Six "gilets jaunes" handicapés à vie après des violences policières

Six "gilets jaunes" handicapés à vie après des violences policières©Panoramic

, publié le mercredi 16 janvier 2019 à 12h00

Au-delà de la dizaine de morts à déplorer depuis le début de la mobilisation des "gilets jaunes", le 17 novembre, les violentes manifestations ont provoqué des blessures irréversibles à six personnes au moins.

C'est une info de la radio RTL ce mercredi 16 janvier, obtenue d'une source policière haut placée. Les forces de l'ordre reconnaissent avoir blessé six "gilets jaunes" en deux mois, au point de les rendre infirmes.

Quatre manifestants ont perdu l'usage d'un œil et deux ont eu la main arrachée.
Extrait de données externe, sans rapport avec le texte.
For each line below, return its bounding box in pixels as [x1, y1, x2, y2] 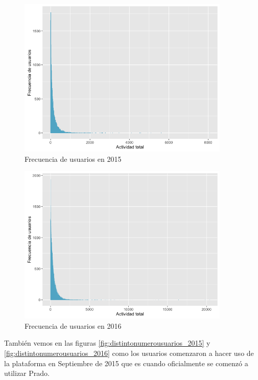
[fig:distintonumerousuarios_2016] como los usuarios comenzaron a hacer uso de [4, 347, 254, 358]
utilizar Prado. [4, 368, 50, 378]
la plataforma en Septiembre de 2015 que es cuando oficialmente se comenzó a [4, 357, 248, 368]
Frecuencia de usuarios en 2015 [25, 153, 122, 164]
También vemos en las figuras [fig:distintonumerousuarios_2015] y [4, 337, 210, 348]
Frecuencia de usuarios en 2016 [25, 320, 122, 331]
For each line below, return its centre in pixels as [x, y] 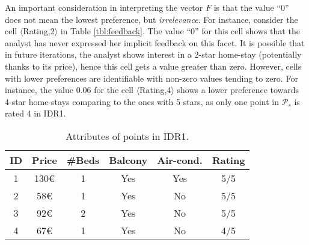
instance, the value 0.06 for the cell [69, 90]
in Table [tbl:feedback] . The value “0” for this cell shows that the [180, 31]
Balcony [128, 160]
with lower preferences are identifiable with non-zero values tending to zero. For [151, 78]
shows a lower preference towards [238, 90]
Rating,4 [155, 90]
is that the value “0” [251, 7]
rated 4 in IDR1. [35, 113]
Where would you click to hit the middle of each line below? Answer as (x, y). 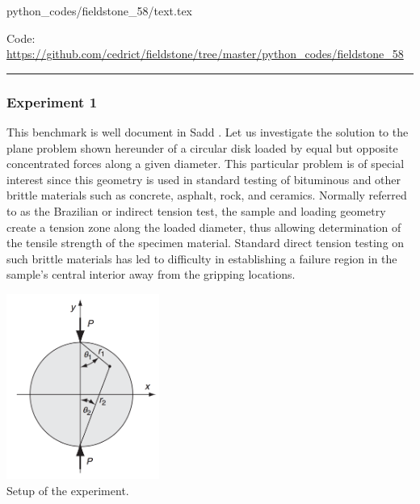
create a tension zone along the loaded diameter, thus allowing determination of (204, 227)
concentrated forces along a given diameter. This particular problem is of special (206, 164)
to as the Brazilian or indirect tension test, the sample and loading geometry (196, 210)
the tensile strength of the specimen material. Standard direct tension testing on (206, 243)
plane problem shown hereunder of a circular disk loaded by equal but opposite (202, 147)
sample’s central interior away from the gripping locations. (151, 274)
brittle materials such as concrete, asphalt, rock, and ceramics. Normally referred (207, 195)
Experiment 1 (52, 101)
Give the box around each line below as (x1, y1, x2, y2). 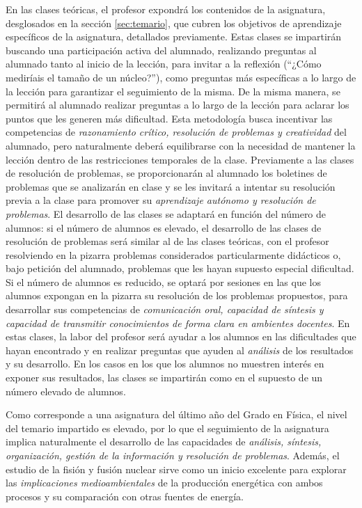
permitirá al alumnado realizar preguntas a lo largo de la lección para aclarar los (6, 97, 349, 112)
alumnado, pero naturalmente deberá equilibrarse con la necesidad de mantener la (6, 138, 356, 152)
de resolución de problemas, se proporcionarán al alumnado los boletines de (6, 166, 327, 180)
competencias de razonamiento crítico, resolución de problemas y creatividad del (6, 125, 347, 139)
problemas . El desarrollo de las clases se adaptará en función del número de (6, 206, 326, 221)
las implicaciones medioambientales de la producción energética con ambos (6, 475, 323, 490)
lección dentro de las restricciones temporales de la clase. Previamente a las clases (6, 152, 354, 166)
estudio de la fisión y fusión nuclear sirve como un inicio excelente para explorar (6, 461, 347, 476)
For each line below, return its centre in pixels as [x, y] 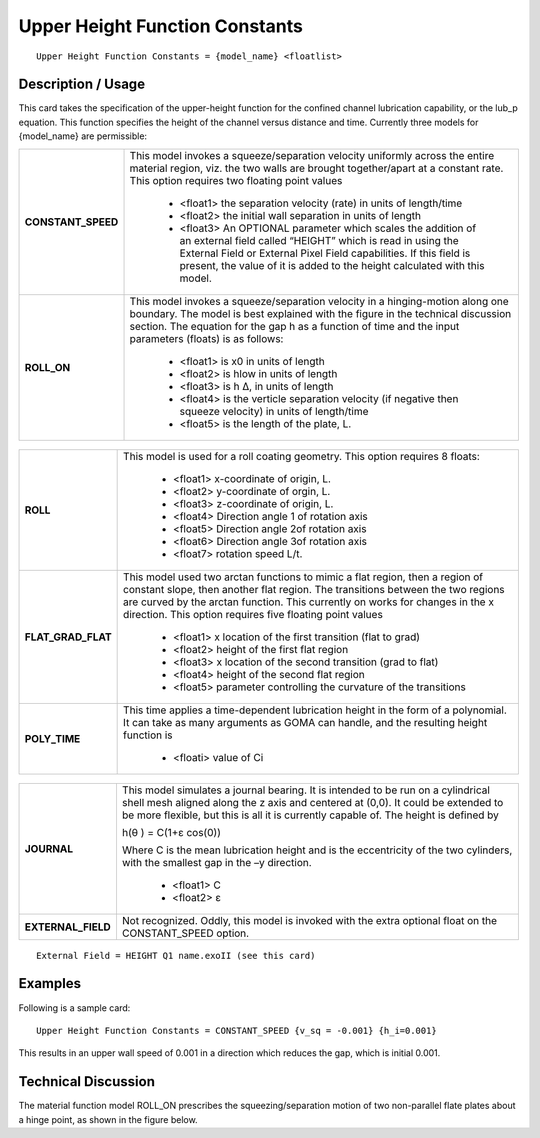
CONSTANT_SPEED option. [185, 933]
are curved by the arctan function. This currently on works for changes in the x [309, 602]
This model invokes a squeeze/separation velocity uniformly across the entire [312, 155]
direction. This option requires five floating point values [253, 614]
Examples [50, 983]
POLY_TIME [52, 738]
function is [148, 735]
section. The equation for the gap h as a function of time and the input [294, 326]
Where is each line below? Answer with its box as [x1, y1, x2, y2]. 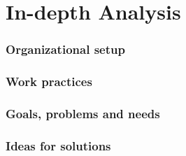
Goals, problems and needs [6, 104, 160, 122]
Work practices [6, 73, 92, 90]
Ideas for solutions [6, 136, 111, 154]
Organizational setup [6, 41, 125, 58]
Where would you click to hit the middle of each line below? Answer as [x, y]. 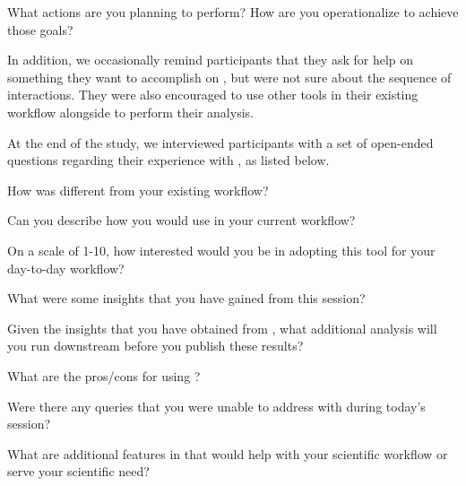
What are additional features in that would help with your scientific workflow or [228, 453]
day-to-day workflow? [66, 268]
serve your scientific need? [78, 471]
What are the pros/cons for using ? [104, 375]
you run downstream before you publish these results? [155, 346]
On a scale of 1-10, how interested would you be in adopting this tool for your [221, 250]
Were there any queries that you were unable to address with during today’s [216, 406]
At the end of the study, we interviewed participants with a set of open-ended [220, 142]
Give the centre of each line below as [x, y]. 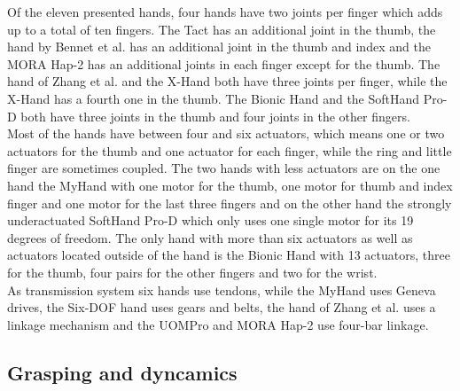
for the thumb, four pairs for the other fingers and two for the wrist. [192, 272]
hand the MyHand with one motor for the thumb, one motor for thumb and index [230, 185]
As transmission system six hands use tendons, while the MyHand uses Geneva [222, 289]
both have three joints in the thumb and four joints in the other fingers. [215, 116]
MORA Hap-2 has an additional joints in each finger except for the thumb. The [224, 63]
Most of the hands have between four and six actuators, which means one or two [226, 133]
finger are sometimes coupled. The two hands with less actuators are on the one [224, 168]
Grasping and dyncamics [122, 372]
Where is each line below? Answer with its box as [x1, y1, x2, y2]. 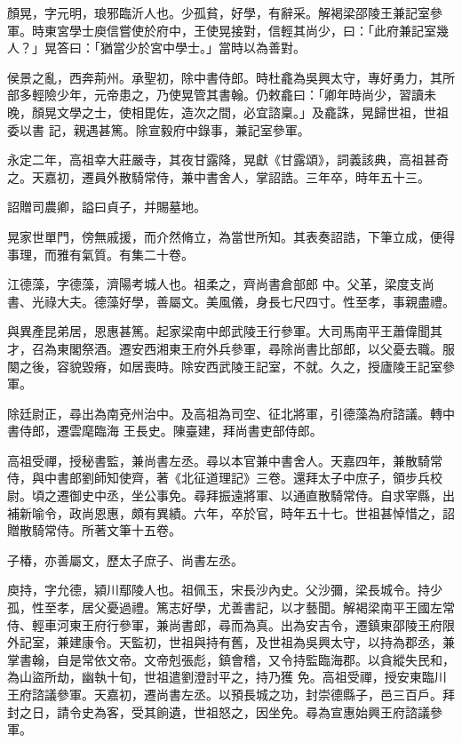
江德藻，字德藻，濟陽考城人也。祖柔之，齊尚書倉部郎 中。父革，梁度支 [7, 275, 422, 293]
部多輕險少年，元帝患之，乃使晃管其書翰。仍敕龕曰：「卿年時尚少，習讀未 [7, 85, 436, 104]
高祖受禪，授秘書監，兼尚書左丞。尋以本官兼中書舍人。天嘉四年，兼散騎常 [7, 451, 442, 469]
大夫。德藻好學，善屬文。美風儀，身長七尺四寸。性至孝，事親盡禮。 [56, 292, 455, 310]
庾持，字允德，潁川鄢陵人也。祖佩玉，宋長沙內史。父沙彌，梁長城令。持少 [7, 580, 442, 599]
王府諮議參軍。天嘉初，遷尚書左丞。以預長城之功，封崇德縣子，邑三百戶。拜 [7, 685, 455, 703]
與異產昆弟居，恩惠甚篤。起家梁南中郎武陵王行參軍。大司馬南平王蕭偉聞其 [7, 322, 442, 340]
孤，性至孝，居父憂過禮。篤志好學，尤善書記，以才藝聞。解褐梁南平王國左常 [7, 598, 455, 617]

RTL rapporte que ce bilan provisoire est contesté par le collectif Désarmons-les qui, de son côté, estime à 17 le nombre de contestataires éborgnés par un tir de lanceur de balles de défense (LBD), arme non létale qui a remplacé le flashball. Les blessés graves s'élèvent à 98, selon le collectif, contre 62 selon des données médicales, relate encore la radio. Le ministère de l'Intérieur ne communique que sur le nombre de blessés : 1 000 au sein des policiers et gendarmes et 1 700 du côté des "gilets jaunes".

Des chiffres suffisamment impressionnants pour que le directeur général de la police nationale, Eric Morvan, envoie mardi 15 janvier une note à ses hommes pour leur rappeler les conditions d'utilisation du LBD au cours des opérations de maintien de l'ordre, dont il réclame un "très strict respect". Un document que la chaîne France 3 a pu se procurer.

"Le LBD peut constituer une réponse adaptée pour dissuader ou neutraliser une personne violente et/ou dangereuse lors d'un attroupement ou en cas de violences à l'encontre des forces de l'ordre", a écrit le préfet. Mais "les intervalles de distance (...) doivent être respectés", a insisté Eric Morvan. "Le tireur ne doit viser exclusivement que le torse, ainsi que les membres supérieurs ou inférieurs", a-t-il encore pris soin de préciser.

"Après un tir et en cas d'interpellation, dès que l'environnement opérationnel le permet", explique également le patron de la police nationale, "il convient de s'assurer de l'état de santé de la personne et de la faire prendre en charge médicalement si son état de santé le justifie". Des instructions qui seront en outre rappelées avant chaque opération de maintien de l'ordre.

Il y a un an, rappelle Europe 1, le Défenseur des droits a préconisé l'interdiction de l'usage du lanceur de balles de défense dans le cadre du maintien de l'ordre en raison de leur "dangerosité" et des "risques disproportionnés" qu'ils font courir.